The entries below should be quoted exactly, with no pictures carried over.

━━━ Exercise material ━━━

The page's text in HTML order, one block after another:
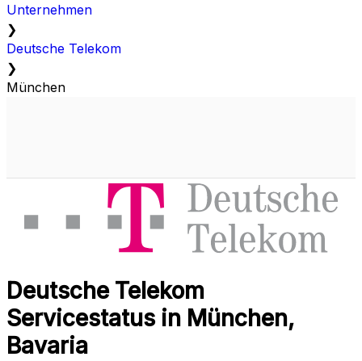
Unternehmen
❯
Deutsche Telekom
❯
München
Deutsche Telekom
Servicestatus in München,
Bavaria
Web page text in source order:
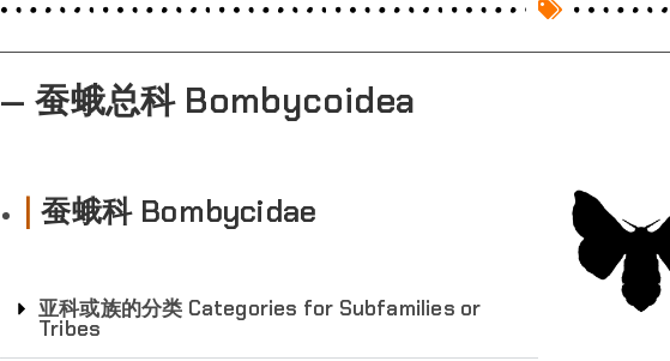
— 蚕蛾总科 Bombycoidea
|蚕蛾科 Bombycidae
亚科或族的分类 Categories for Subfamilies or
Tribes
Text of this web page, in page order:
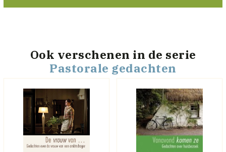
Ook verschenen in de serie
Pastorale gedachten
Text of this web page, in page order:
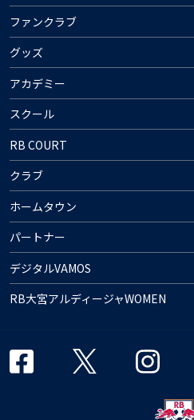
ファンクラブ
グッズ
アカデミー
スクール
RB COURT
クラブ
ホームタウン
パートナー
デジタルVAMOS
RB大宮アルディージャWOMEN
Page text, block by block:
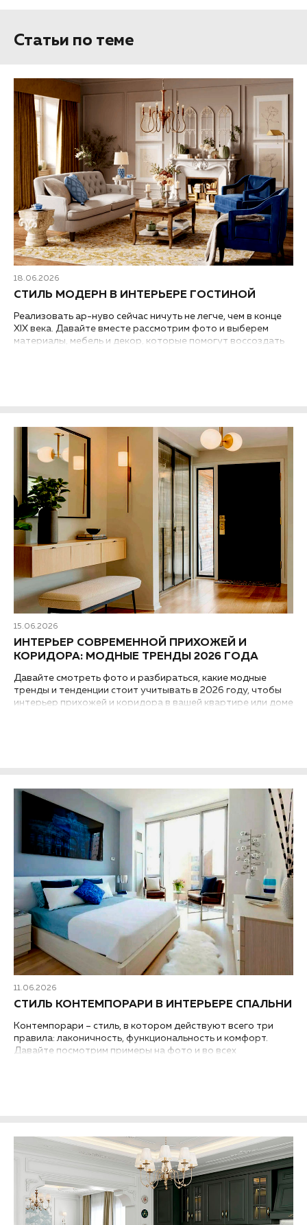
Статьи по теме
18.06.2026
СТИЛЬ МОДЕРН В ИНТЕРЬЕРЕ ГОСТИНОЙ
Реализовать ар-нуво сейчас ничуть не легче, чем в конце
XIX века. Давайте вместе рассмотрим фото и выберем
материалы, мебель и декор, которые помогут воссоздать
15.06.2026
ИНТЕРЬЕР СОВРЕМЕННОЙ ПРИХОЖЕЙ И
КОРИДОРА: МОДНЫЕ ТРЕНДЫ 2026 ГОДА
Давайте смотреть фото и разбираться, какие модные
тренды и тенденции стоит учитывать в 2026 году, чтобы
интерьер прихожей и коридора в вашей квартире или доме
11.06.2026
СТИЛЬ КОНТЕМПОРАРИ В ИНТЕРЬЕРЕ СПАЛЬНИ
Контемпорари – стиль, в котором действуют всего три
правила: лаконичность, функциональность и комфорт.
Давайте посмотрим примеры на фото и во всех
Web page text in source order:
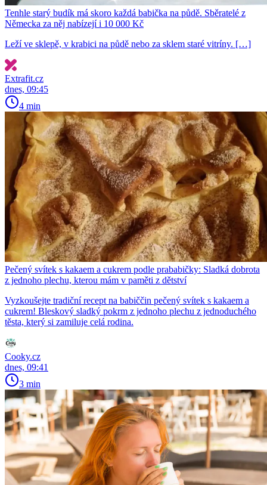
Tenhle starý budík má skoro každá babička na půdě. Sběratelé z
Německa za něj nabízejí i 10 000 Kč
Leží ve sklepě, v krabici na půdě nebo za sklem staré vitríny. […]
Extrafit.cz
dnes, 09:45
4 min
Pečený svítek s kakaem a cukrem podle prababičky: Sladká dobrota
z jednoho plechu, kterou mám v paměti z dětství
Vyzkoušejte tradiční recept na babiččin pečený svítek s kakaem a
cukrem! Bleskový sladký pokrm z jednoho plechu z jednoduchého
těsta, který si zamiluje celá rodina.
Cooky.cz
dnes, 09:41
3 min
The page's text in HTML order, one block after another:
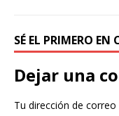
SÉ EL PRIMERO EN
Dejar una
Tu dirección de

━━━

### Answer section
The page's text in HTML order, one block after another:
Unternehmen
❯
Deutsche Telekom
❯
München
Deutsche Telekom
Servicestatus in München,
Bavaria
Web page text in source order:
— 蚕蛾总科 Bombycoidea
|蚕蛾科 Bombycidae
亚科或族的分类 Categories for Subfamilies or
Tribes
Text of this web page, in page order:
Ook verschenen in de serie
Pastorale gedachten
Text of this web page, in page order:
ファンクラブ
グッズ
アカデミー
スクール
RB COURT
クラブ
ホームタウン
パートナー
デジタルVAMOS
RB大宮アルディージャWOMEN
Page text, block by block:
Статьи по теме
18.06.2026
СТИЛЬ МОДЕРН В ИНТЕРЬЕРЕ ГОСТИНОЙ
Реализовать ар-нуво сейчас ничуть не легче, чем в конце
XIX века. Давайте вместе рассмотрим фото и выберем
материалы, мебель и декор, которые помогут воссоздать
15.06.2026
ИНТЕРЬЕР СОВРЕМЕННОЙ ПРИХОЖЕЙ И
КОРИДОРА: МОДНЫЕ ТРЕНДЫ 2026 ГОДА
Давайте смотреть фото и разбираться, какие модные
тренды и тенденции стоит учитывать в 2026 году, чтобы
интерьер прихожей и коридора в вашей квартире или доме
11.06.2026
СТИЛЬ КОНТЕМПОРАРИ В ИНТЕРЬЕРЕ СПАЛЬНИ
Контемпорари – стиль, в котором действуют всего три
правила: лаконичность, функциональность и комфорт.
Давайте посмотрим примеры на фото и во всех
Web page text in source order:
Tenhle starý budík má skoro každá babička na půdě. Sběratelé z
Německa za něj nabízejí i 10 000 Kč
Leží ve sklepě, v krabici na půdě nebo za sklem staré vitríny. […]
Extrafit.cz
dnes, 09:45
4 min
Pečený svítek s kakaem a cukrem podle prababičky: Sladká dobrota
z jednoho plechu, kterou mám v paměti z dětství
Vyzkoušejte tradiční recept na babiččin pečený svítek s kakaem a
cukrem! Bleskový sladký pokrm z jednoho plechu z jednoduchého
těsta, který si zamiluje celá rodina.
Cooky.cz
dnes, 09:41
3 min
The page's text in HTML order, one block after another:
SÉ EL PRIMERO EN
Dejar una
Tu dirección de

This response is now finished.